Galen refers to those who travel in great cold and whose feet are frozen. Numbness by compression exists too, but is close to numbness with cold. Here, Galen is close to the tradition of Theophrastus' conception on hibernation. Numbness due to torpedo is explained by cold. Galen makes us think torpedo's power is due to a cooling faculty that explains its pathogenic action. This justifies, as we saw it, its therapeutic usage.

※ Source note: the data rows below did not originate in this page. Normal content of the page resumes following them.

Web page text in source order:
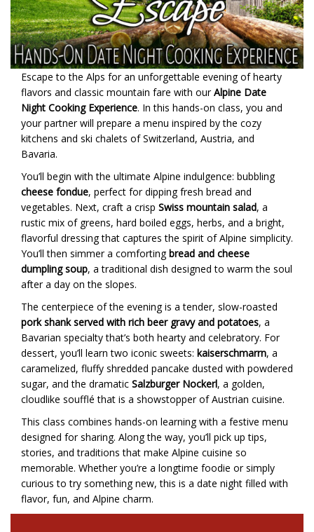
Escape to the Alps for an unforgettable evening of hearty
flavors and classic mountain fare with ourAlpine Date
Night Cooking Experience. In this hands-on class, you and
your partner will prepare a menu inspired by the cozy
kitchens and ski chalets of Switzerland, Austria, and
Bavaria.
You’ll begin with the ultimate Alpine indulgence: bubbling
cheese fondue, perfect for dipping fresh bread and
vegetables. Next, craft a crisp Swiss mountain salad, a
rustic mix of greens, hard boiled eggs, herbs, and a bright,
flavorful dressing that captures the spirit of Alpine simplicity.
You’ll then simmer a comfortingbread and cheese
dumpling soup, a traditional dish designed to warm the soul
after a day on the slopes.
The centerpiece of the evening is a tender, slow-roasted
pork shank served with rich beer gravy and potatoes, a
Bavarian specialty that’s both hearty and celebratory. For
dessert, you’ll learn two iconic sweets: kaiserschmarrn, a
caramelized, fluffy shredded pancake dusted with powdered
sugar, and the dramatic Salzburger Nockerl, a golden,
cloudlike soufflé that is a showstopper of Austrian cuisine.
This class combines hands-on learning with a festive menu
designed for sharing. Along the way, you’ll pick up tips,
stories, and traditions that make Alpine cuisine so
memorable. Whether you’re a longtime foodie or simply
curious to try something new, this is a date night filled with
flavor, fun, and Alpine charm.

But what about the modalities of transmission? Does the extreme power of torpedo explain it? Why does not Galen apply explicitly his model on light transmission that he discussed at length? We may give several reasons. The question of qualitative transmission is raised in the field of nervous transmission. A first reason is that no animal is invoked to understand the nervous phenomenon. The two favourite examples are those of sun and magnet. Was torpedo too low level an example to illustrate the hegemonic centre, the soul? This is what is implied by the use of torpedo in the field of toxicology, where it appears together with spider and scorpion. The second reason is precisely the interest devoted to venoms and poisons in ancient Rome, to the questions on substance and quality, to effects more spectacular than nervous transmission. The texts on narcosis favour this view. Lastly, one could think the answer was already known. The ‘cooling faculty’ acting on nerves and nervous bodies seems appropriate to explain the narcosis effect of torpedo, the same way as that of vegetal or mineral drugs enriching important pharmacological speculations in those times. Torpedo went on as a lasting enigma between the fields of physiology, pathology, toxicology and pharmacology, as it played the role of a model in qualitative transmission. But its power put it on the side of pharmacology. The obvious framework that we studied and the availability of specific answers on torpedo's power prevented further enquiries into the physiology of nervous transmission. However, these brilliant hypotheses were finally forgotten.